=== What is needed ===
Reprint all of the data below exactly as shown and skip every image.

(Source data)
⁂

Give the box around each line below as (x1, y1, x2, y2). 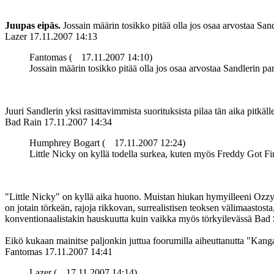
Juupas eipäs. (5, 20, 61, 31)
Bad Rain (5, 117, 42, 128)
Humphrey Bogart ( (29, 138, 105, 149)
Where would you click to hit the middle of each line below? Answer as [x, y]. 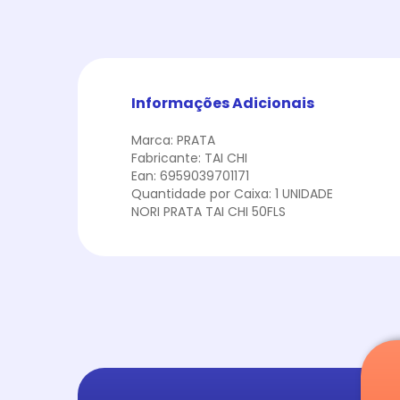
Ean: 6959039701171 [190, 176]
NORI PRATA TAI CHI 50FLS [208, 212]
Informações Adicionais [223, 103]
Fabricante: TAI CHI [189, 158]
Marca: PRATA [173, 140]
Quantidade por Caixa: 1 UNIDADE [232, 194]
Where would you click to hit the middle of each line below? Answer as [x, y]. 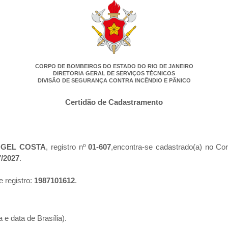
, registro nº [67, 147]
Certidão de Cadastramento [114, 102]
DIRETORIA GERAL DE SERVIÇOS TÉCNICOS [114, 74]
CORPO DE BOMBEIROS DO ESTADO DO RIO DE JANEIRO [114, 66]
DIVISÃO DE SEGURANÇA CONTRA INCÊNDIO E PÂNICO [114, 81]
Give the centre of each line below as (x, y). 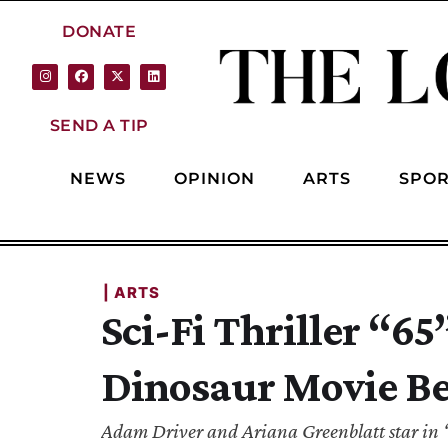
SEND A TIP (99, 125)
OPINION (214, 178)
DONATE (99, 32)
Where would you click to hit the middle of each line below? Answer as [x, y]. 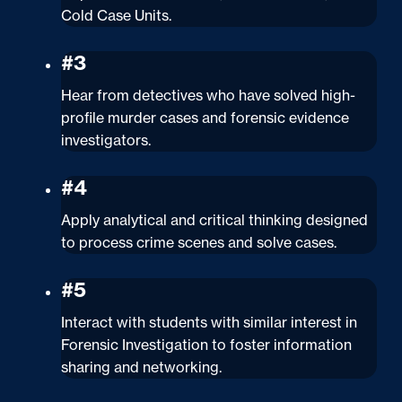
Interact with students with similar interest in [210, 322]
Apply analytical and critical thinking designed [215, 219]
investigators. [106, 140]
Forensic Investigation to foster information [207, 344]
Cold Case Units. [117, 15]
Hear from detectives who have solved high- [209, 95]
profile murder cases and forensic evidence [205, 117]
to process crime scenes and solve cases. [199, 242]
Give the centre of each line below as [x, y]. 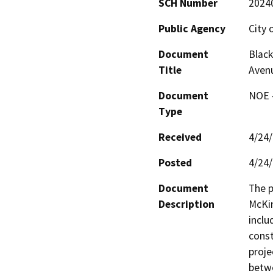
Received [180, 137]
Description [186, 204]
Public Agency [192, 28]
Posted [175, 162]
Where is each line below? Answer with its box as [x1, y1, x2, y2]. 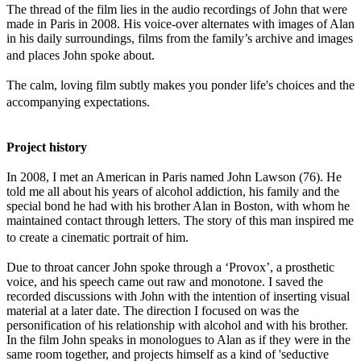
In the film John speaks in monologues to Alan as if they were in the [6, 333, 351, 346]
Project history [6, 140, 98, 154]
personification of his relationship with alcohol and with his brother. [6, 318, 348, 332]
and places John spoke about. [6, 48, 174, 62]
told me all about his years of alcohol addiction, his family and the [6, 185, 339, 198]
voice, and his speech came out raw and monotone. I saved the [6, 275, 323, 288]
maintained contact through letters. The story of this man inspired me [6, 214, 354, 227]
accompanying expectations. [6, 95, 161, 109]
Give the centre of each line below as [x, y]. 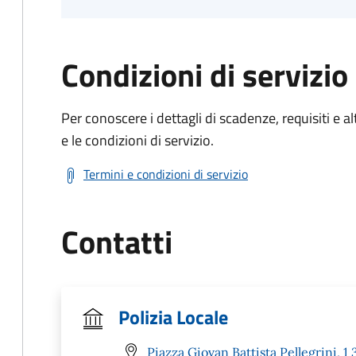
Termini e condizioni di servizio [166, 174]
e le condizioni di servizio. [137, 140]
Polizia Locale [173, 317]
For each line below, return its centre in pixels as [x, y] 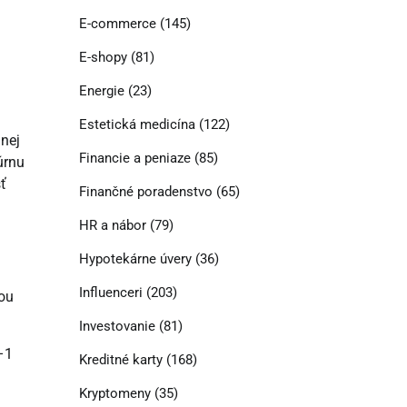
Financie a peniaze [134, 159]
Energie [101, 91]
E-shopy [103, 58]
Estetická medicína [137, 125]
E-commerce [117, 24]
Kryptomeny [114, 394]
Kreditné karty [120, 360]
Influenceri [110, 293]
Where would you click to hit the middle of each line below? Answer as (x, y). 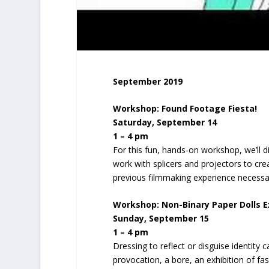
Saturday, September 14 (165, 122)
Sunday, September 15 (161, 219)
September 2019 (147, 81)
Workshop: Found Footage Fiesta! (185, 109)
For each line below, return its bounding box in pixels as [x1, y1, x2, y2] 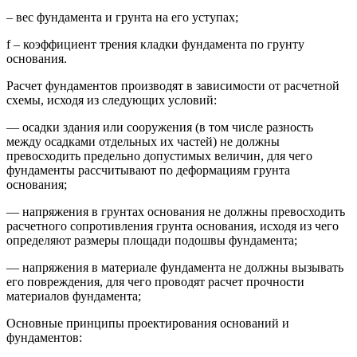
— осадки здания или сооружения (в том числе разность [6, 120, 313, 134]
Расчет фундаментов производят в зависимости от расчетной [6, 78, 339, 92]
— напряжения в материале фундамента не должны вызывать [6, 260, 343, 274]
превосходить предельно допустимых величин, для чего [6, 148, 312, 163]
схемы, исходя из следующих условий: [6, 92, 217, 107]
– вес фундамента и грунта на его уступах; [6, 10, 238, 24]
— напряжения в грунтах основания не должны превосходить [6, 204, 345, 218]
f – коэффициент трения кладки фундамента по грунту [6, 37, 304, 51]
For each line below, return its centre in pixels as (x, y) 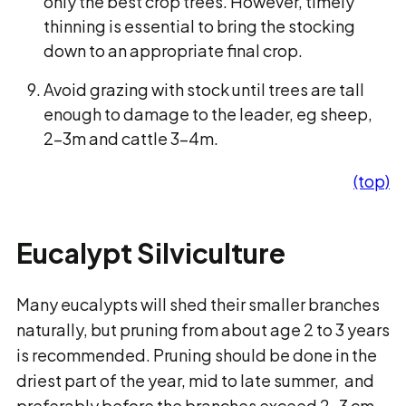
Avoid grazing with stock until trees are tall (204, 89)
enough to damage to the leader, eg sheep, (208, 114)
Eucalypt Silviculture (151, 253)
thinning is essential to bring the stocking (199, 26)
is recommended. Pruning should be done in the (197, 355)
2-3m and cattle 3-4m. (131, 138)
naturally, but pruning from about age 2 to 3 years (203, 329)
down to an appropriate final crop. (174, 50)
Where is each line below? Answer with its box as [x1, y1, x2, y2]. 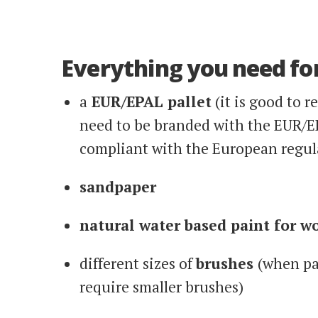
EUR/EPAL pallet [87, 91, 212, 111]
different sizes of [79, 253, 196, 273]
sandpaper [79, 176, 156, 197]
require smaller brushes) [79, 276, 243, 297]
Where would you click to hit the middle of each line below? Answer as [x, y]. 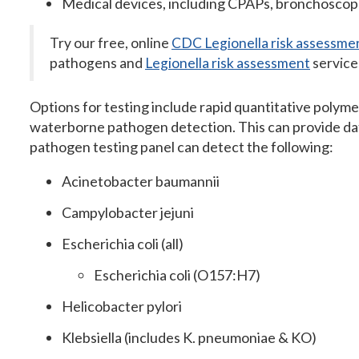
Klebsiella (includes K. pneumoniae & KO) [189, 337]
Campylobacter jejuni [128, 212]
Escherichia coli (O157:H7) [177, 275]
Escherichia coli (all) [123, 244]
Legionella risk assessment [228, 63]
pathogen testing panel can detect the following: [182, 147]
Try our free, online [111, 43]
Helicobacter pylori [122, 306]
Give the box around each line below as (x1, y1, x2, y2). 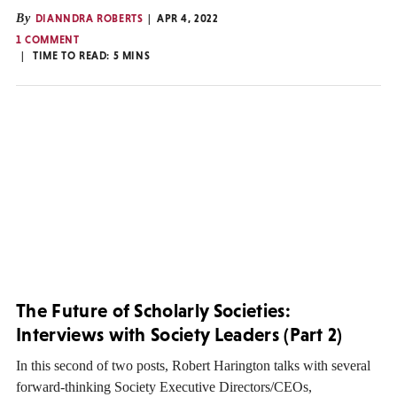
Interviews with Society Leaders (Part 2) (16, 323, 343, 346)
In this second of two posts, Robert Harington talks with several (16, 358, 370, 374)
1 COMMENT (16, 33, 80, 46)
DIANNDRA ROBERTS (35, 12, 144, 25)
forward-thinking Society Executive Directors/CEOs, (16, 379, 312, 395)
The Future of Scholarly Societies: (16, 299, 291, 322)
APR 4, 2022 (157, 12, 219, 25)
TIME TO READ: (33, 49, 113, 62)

⁂

=== Exercise answer ===
Give the box around each line below as (x1, y1, x2, y2). 
Juupas eipäs. (5, 20, 61, 31)
Bad Rain (5, 117, 42, 128)
Humphrey Bogart ( (29, 138, 105, 149)
Where would you click to hit the middle of each line below? Answer as [x, y]. 
Ean: 6959039701171 [190, 176]
NORI PRATA TAI CHI 50FLS [208, 212]
Informações Adicionais [223, 103]
Fabricante: TAI CHI [189, 158]
Marca: PRATA [173, 140]
Quantidade por Caixa: 1 UNIDADE [232, 194]
Where would you click to hit the middle of each line below? Answer as [x, y]. 
, registro nº [67, 147]
Certidão de Cadastramento [114, 102]
DIRETORIA GERAL DE SERVIÇOS TÉCNICOS [114, 74]
CORPO DE BOMBEIROS DO ESTADO DO RIO DE JANEIRO [114, 66]
DIVISÃO DE SEGURANÇA CONTRA INCÊNDIO E PÂNICO [114, 81]
Give the centre of each line below as (x, y). 
SEND A TIP (99, 125)
OPINION (214, 178)
DONATE (99, 32)
Where would you click to hit the middle of each line below? Answer as [x, y]. 
Interact with students with similar interest in [210, 322]
Apply analytical and critical thinking designed [215, 219]
investigators. [106, 140]
Forensic Investigation to foster information [207, 344]
Cold Case Units. [117, 15]
Hear from detectives who have solved high- [209, 95]
profile murder cases and forensic evidence [205, 117]
to process crime scenes and solve cases. [199, 242]
Give the centre of each line below as [x, y]. 
Received [180, 137]
Description [186, 204]
Public Agency [192, 28]
Posted [175, 162]
Where is each line below? Answer with its box as [x1, y1, x2, y2]. 
In the film John speaks in monologues to Alan as if they were in the [6, 333, 351, 346]
Project history [6, 140, 98, 154]
personification of his relationship with alcohol and with his brother. [6, 318, 348, 332]
and places John spoke about. [6, 48, 174, 62]
told me all about his years of alcohol addiction, his family and the [6, 185, 339, 198]
voice, and his speech came out raw and monotone. I saved the [6, 275, 323, 288]
maintained contact through letters. The story of this man inspired me [6, 214, 354, 227]
accompanying expectations. [6, 95, 161, 109]
Give the centre of each line below as [x, y]. 
Termini e condizioni di servizio [166, 174]
e le condizioni di servizio. [137, 140]
Polizia Locale [173, 317]
For each line below, return its centre in pixels as [x, y] 
Financie a peniaze [134, 159]
Energie [101, 91]
E-shopy [103, 58]
Estetická medicína [137, 125]
E-commerce [117, 24]
Kryptomeny [114, 394]
Kreditné karty [120, 360]
Influenceri [110, 293]
Where would you click to hit the middle of each line below? Answer as (x, y). 
Saturday, September 14 (165, 122)
Sunday, September 15 (161, 219)
September 2019 (147, 81)
Workshop: Found Footage Fiesta! (185, 109)
For each line below, return its bounding box in pixels as [x1, y1, x2, y2] 
— осадки здания или сооружения (в том числе разность [6, 120, 313, 134]
Расчет фундаментов производят в зависимости от расчетной [6, 78, 339, 92]
— напряжения в материале фундамента не должны вызывать [6, 260, 343, 274]
превосходить предельно допустимых величин, для чего [6, 148, 312, 163]
схемы, исходя из следующих условий: [6, 92, 217, 107]
– вес фундамента и грунта на его уступах; [6, 10, 238, 24]
— напряжения в грунтах основания не должны превосходить [6, 204, 345, 218]
f – коэффициент трения кладки фундамента по грунту [6, 37, 304, 51]
For each line below, return its centre in pixels as (x, y) 
Avoid grazing with stock until trees are tall (204, 89)
enough to damage to the leader, eg sheep, (208, 114)
Eucalypt Silviculture (151, 253)
thinning is essential to bring the stocking (199, 26)
is recommended. Pruning should be done in the (197, 355)
2-3m and cattle 3-4m. (131, 138)
naturally, but pruning from about age 2 to 3 years (203, 329)
down to an appropriate final crop. (174, 50)
Where is each line below? Answer with its box as [x1, y1, x2, y2]. 
EUR/EPAL pallet [87, 91, 212, 111]
different sizes of [79, 253, 196, 273]
sandpaper [79, 176, 156, 197]
require smaller brushes) [79, 276, 243, 297]
Where would you click to hit the middle of each line below? Answer as [x, y]. 
Klebsiella (includes K. pneumoniae & KO) [189, 337]
Campylobacter jejuni [128, 212]
Escherichia coli (O157:H7) [177, 275]
Escherichia coli (all) [123, 244]
Legionella risk assessment [228, 63]
pathogen testing panel can detect the following: [182, 147]
Try our free, online [111, 43]
Helicobacter pylori [122, 306]
Give the box around each line below as (x1, y1, x2, y2). 
Interviews with Society Leaders (Part 2) (16, 323, 343, 346)
In this second of two posts, Robert Harington talks with several (16, 358, 370, 374)
1 COMMENT (16, 33, 80, 46)
DIANNDRA ROBERTS (35, 12, 144, 25)
forward-thinking Society Executive Directors/CEOs, (16, 379, 312, 395)
The Future of Scholarly Societies: (16, 299, 291, 322)
APR 4, 2022 (157, 12, 219, 25)
TIME TO READ: (33, 49, 113, 62)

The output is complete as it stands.